Combien vous reste-t-il d'avions russes d'ancienne génération qui ont une très mauvaise réputation en Europe ?

Seulement six, et pas des Tupolev 154 mais des Illiuschin 96. Ils sont réservés à notre activité charter et ne volent pas en Europe.

L'image d'Aeroflot n'est-elle pas encore associée à la période communiste ?

Aeroflot est devenue l'une des meilleures compagnies européennes en termes de services. Quand il y a eu la crise du volcan islandais l'an dernier, de nombreux passagers étrangers n'ont pu voler avec la compagnie sur laquelle ils avaient effectué leur réservation. Beaucoup ont volé sur Aeroflot pour la première fois et sont restés, par la suite, fidèle à notre compagnie.

Quel est l'impact de la hausse du prix du baril ?

Le carburant représente 23 % du prix du billet chez Aeroflot. La hausse du prix du baril, qui a bondi de 41 % depuis janvier en Russie, nous impacte bien entendu. Pour autant, notre politique de couverture nous a permis d'économiser 26 millions de dollars pendant les 8 mois où elle a été mise en place en 2009. Et 40 millions en 2010. Cela nous permet de maintenir nos prix à des niveaux abordables.

Avant la crise, Aeroflot cherchait à procéder à une acquisition en Europe occidentale.

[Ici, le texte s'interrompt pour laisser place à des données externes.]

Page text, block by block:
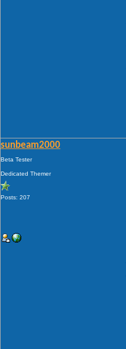
sunbeam2000
Beta Tester
Dedicated Themer
Posts: 207

Est-ce toujours d'actualité ?

Ce type d'acquisition n'est pas nécessaire à notre stratégie. Nous n'avons aucun projet de ce type, ni même celui de prendre une participation dans une compagnie en Europe de l'Ouest.

Où en est Aeroflot sur le plan financier ?

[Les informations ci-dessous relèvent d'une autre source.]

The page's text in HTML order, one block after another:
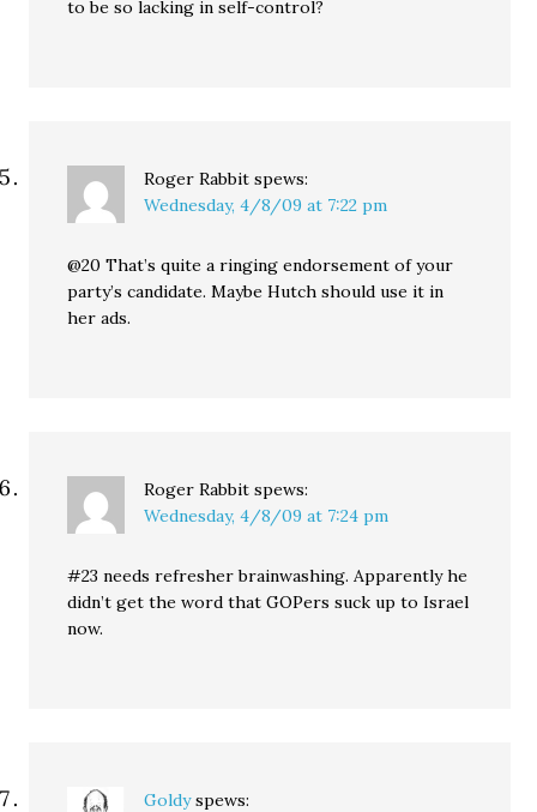
to be so lacking in self-control?
Roger Rabbit spews:
Wednesday, 4/8/09 at 7:22 pm
@20 That’s quite a ringing endorsement of your
party’s candidate. Maybe Hutch should use it in
her ads.
Roger Rabbit spews:
Wednesday, 4/8/09 at 7:24 pm
#23 needs refresher brainwashing. Apparently he
didn’t get the word that GOPers suck up to Israel
now.
Goldy spews:

En 2010, nous avons réalisé le profit le plus important de notre histoire. Le bénéfice net s'est élevé à 280 millions de dollars, le résultat opérationnel à 630 millions. Ceci pour un chiffre d'affaires de 3,8 milliards de dollars. Nous figurons ainsi parmi les 25 compagnies les plus rentables du monde.

Et en 2011 ?

Cela dépendra de l'évolution de certains marchés, comme le ?Japon ou l'Egypte.

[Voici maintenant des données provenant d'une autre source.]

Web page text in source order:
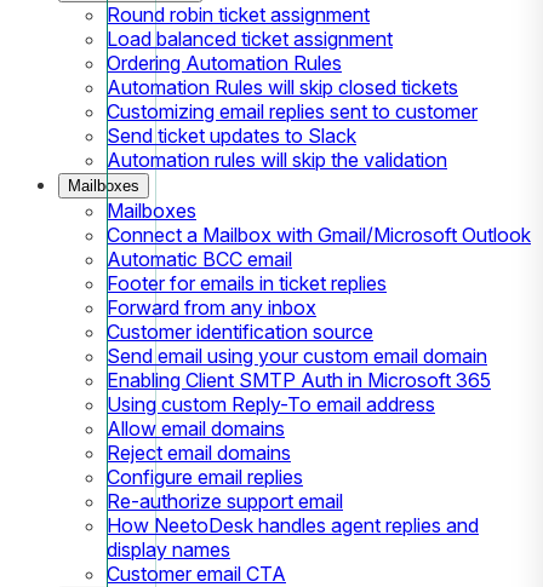
Round robin ticket assignment
Load balanced ticket assignment
Ordering Automation Rules
Automation Rules will skip closed tickets
Customizing email replies sent to customer
Send ticket updates to Slack
Automation rules will skip the validation
Mailboxes
Mailboxes
Connect a Mailbox with Gmail/Microsoft Outlook
Automatic BCC email
Footer for emails in ticket replies
Forward from any inbox
Customer identification source
Send email using your custom email domain
Enabling Client SMTP Auth in Microsoft 365
Using custom Reply-To email address
Allow email domains
Reject email domains
Configure email replies
Re-authorize support email
How NeetoDesk handles agent replies and
display names
Customer email CTA

Aeroflot est-elle sur la liste des compagnies privatisables ?

L'Etat possède aujourd'hui 52 % du capital. Aeroflot sera bien sûr privatisée. Pour cela, il nous faut quelques années pour nous développer. Dans deux ans, si notre stratégie réussit, notre capitalisation ne sera plus de 3 milliards de dollars comme aujourd'hui mais de de 6 ou 7 milliards. Cela permettra à l'Etat de réaliser une bonne opération financière en nous privatisant.